Le Père Émilien Tardif m.s.c. est mort subitement le 8 juin dernier, à l'âge de 71 ans, d'un infarctus, dans la ville de Cordoba en Argentine où il prêchait une retraite à 300 prêtres.

Son décès surprend plusieurs personnes qui ont été touchées par son ministère de guérison dans le monde entier depuis le Premier Congrès charismatique national francophone en 1974 au Pavillon de l'Éducation physique et des Sports de l'Université Laval à Québec où peu de temps avant, par le ministère de frères et soeurs charismatiques qui avaient prié sur lui, il avait été guéri de tuberculose.

En septembre 1956, le Père Tardif, qui faisait partie de la Congrégation des Missionnaires du Sacré-Coeur avait été envoyé comme missionnaire en République dominicaine où il fut provincial de sa communauté pendant plusieurs années. En 1973 il avait dû rentrer au Canada pour être hospitalisé d'urgence à cause d'une tuberculose pulmonaire aiguë. Les médecins lui annoncèrent qu'il aurait besoin d'un an de traitement.

"Après que les médecins m'aient fait tous ces examens et avant qu'ils ne commencent leurs traitements, je me souviens que cinq personnes d'un groupe de prière charismatique du Québec sont venues me voir. Elles ont prié pour moi dans la chambre de l'hôpital et le Seigneur m'a guéri en trois ou quatre jours" racontait souvent le Père Tardif.

Après cet événement, le Père Tardif décide de s'intégrer dans les groupes du Renouveau Charismatique qui en est encore à ses débuts au Québec. Il découvre petit à petit son charisme de guérison. "Ce fut pour moi un formidable instrument du Seigneur pour accompagner mon travail d'évangélisation".

Il revint à Saint Domingue puis commença à voyager à travers le monde entier, où il attirait des foules immenses.

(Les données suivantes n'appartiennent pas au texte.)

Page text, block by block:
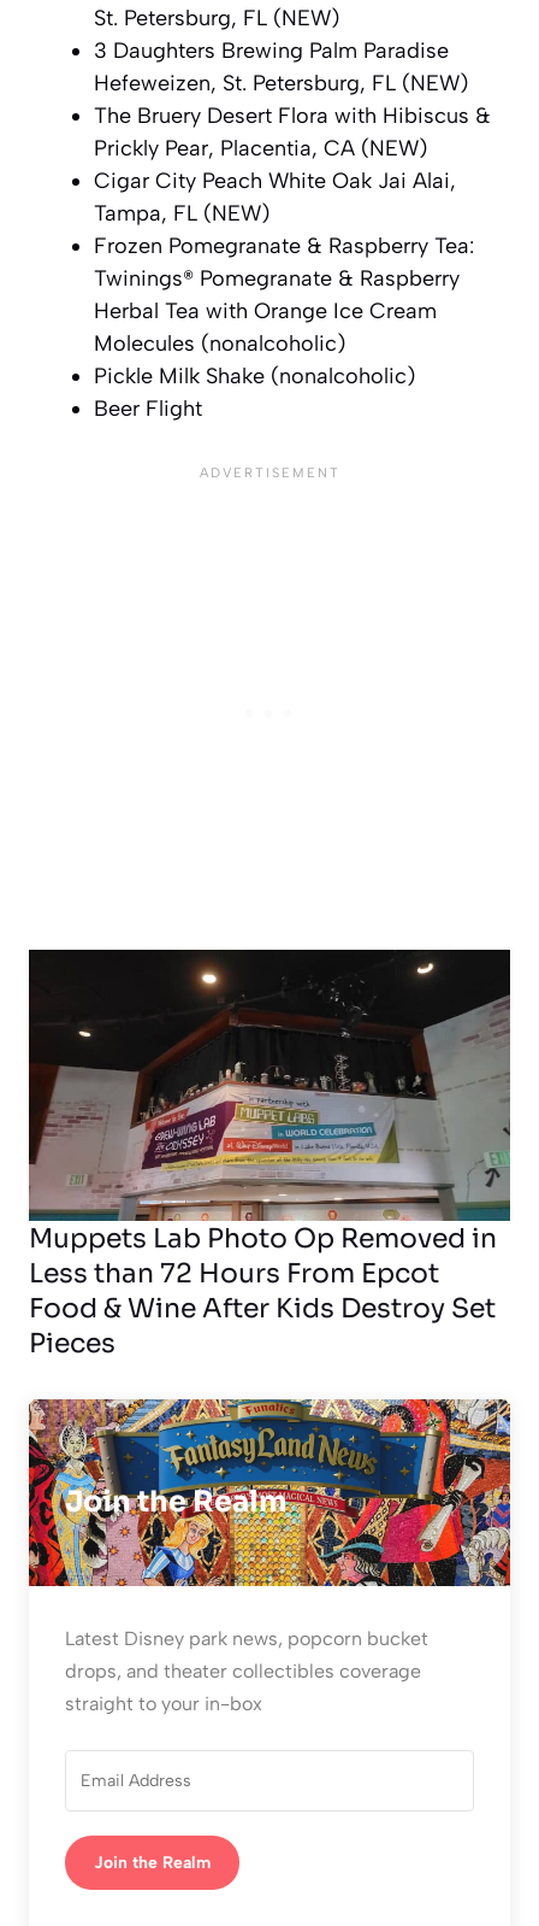
St. Petersburg, FL (NEW)
3 Daughters Brewing Palm Paradise
Hefeweizen, St. Petersburg, FL (NEW)
The Bruery Desert Flora with Hibiscus &
Prickly Pear, Placentia, CA (NEW)
Cigar City Peach White Oak Jai Alai,
Tampa, FL (NEW)
Frozen Pomegranate & Raspberry Tea:
Twinings® Pomegranate & Raspberry
Herbal Tea with Orange Ice Cream
Molecules (nonalcoholic)
Pickle Milk Shake (nonalcoholic)
Beer Flight
Muppets Lab Photo Op Removed in
Less than 72 Hours From Epcot
Food & Wine After Kids Destroy Set
Pieces
Join the Realm
Latest Disney park news, popcorn bucket
drops, and theater collectibles coverage
straight to your in-box
Join the Realm
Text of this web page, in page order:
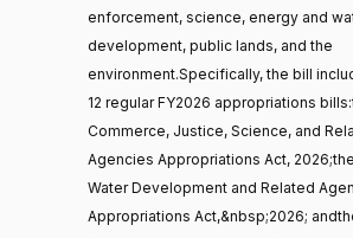
Lisa
Blunt
Rochester
(D)
2026-
01-15
Yea
Ted
Budd
(R)
2026-
01-15
HR5376
16 roll calls
house,senate
2021-11-19
— 2022-08-
12
15 roll
enforcement, science, energy and
development, public lands, and the
environment.Specifically, the bill
12 regular FY2026 appropriations
Commerce, Justice, Science, and
Agencies Appropriations Act,
Water Development and Related
Appropriations Act,&nbsp;2026;
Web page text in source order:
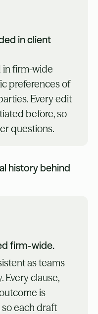
in client
firm-wide
preferences of
Every edit
before, so
questions.
history behind
firm-wide.
as teams
Every clause,
is
each draft
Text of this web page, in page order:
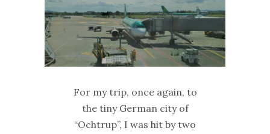
For my trip, once again, to
the tiny German city of
“Ochtrup”, I was hit by two

Il y a 22 ans il fonda la communauté des Serviteurs du Christ Vivant, présente actuellement dans plusieurs pays d'Europe et d'Amérique.

Selon Giovanna Manzo, membre de la communauté en Italie, le Père Tardif disait toujours qu'au moment de sa mort "la première chose qu'il demanderait au Père serait : 'Pourquoi guéris-tu certaines personnes et pas d'autres ?'" Voilà une preuve de l'humilité de ce prêtre qui n'a jamais cherché à être que le serviteur de Dieu, l'humble instrument de son amour auprès de ceux qui souffrent.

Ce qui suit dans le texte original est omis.